Глаза Ленина сузились, взгляд сделался жестким, колючим.

— Это у нас в ВСНХ такие мудрецы сидят, директивы дают хозяйственникам: вышибайте побольше прибыли от продажи промышленных товаров, повышайте цены сколько влезет, деньги, мол, нам необходимы.

Он повернулся к Надежде Константиновне:

— Прости, пожалуйста. Возьми карандаш. Запиши, пусть передадут по телефону в Цека.

Ленин стал диктовать, и голос его зазвучал твердо и строго:

— Вторично предупреждаю: нэпманский лозунг чиновников из ВСНХ о безудержном повышении цен на товары в конечном счете может привести лишь с сужению базы промышленного производства, кризису сбыта и подрыву индустрии. Проводимая этими чиновниками политика цен неизбежно нанесет вред смычке с крестьянством. Полагаю, что важнейшим вопросом о ценах надо заняться теперь же, сегодня, немедленно.

Затаив дыхание, Григорий Кирьякович вслушивался в каждое слово Ленина, чтобы все запомнить, ничего не упустить. Мысленно он спрашивал себя: «О чем самом важном, самом главном, основном надо узнать сейчас?» Он тотчас же подумал, что самое важное, самое главное, основное — здоровье Ленина, но спросить об этом не решался, так как видел, чувствовал, что Ленин болен, что он, подавляя страдание, как бы отрывает, стряхивает с себя физическую боль, но продолжает из этого спокойного, тихого, окруженного парком дома руководить партией, страной, гудящей как улей, вынесенный из темного зимовника на залитый солнцем весенний ток.

А Ленин, уловив немой упрек в глазах профессора, уже говорил, примирительно поглядывая на него:

— Все, все. Молчу. Ей-ей! Молчу и слушаю пустопольского товарища.

И, повернувшись к Долотову, спросил:

— Коммуны, артели у вас в волости есть?

— В Пустопольской волости нету, Владимир Ильич, — сказал Долотов. — В нашем уезде есть одна коммуна под Ржанском, называется «Маяк революции», только она на ладан дышит, ничего путного из нее не выходит. Земли коммунарам отвели много, почти что все монастырские поля им прирезали, а работать на этой земле нечем. У них десятка три или четыре подбитых коней да пара поломанных косилок. Вот они и маются. Сенокосы сдают нашим пустопольцам за третью копну, а пахотной земли не осваивают и половины, бурьяны на полях растят.

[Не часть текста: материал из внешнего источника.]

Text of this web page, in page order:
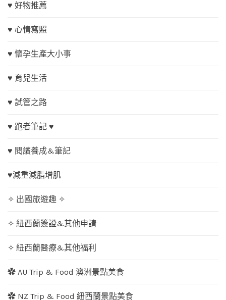
♥ 好物推薦
♥ 心情寫照
♥ 懷孕生產大小事
♥ 育兒生活
♥ 試管之路
♥ 跑者筆記 ♥
♥ 閱讀養成&筆記
♥減重減脂增肌
✧ 出國旅遊趣 ✧
✧ 紐西蘭簽證&其他申請
✧ 紐西蘭醫療&其他福利
✿ AU Trip & Food 澳洲景點美食
✿ NZ Trip & Food 紐西蘭景點美食

Теперь у них вовсе плохое положение.

— Почему? — спросил Ленин.

Григорий Кирьякович рассказал о поджоге скирды, об аресте Тимофея Шелюгина, о том, что отдельные коммунары ушли из коммуны и поступили на кирпичный завод.

— Я сам с ними беседовал, — закончил Долотов. — Они только рукой машут и говорят: «На беса нам сдалась такая коммуния!»

Ленин задумчиво помешал ложечкой недопитый чай.

— Этого, собственно, следовало ожидать. На подбитых конях крестьянин в коммунизм не въедет. Для крупного же артельного объединения типа сельскохозяйственной коммуны нужны машины, которых мы пока дать не можем.

Он пристально посмотрел на Долотова:

— Вы обязательно посетите Сельскохозяйственную вы ставку. Там будут показаны два наших, советских трактора. Вот если бы мы могли дать завтра народу сто тысяч таких тракторов, обеспечить их бензином, посадить на тракторы хороших машинистов, то любой ваш ржанский крестьянин сказал бы: «Я за коммунию». К сожалению, это пока фантазия. Но это будет. И в очень недалеком времени. Сама же идея кооперирования крестьянства совершенно правильная, единственно правильная идея: крестьянству надо переходить к хозяйству общественному — в этом выход. Что же касается форм такого перехода, то они не даются готовыми. Партия ищет эти формы — коммуну, артель, товарищество, проверяет их самой жизнью. Тут могут быть и ошибки и срывы. Но путь указан правильный. Единственно правильный…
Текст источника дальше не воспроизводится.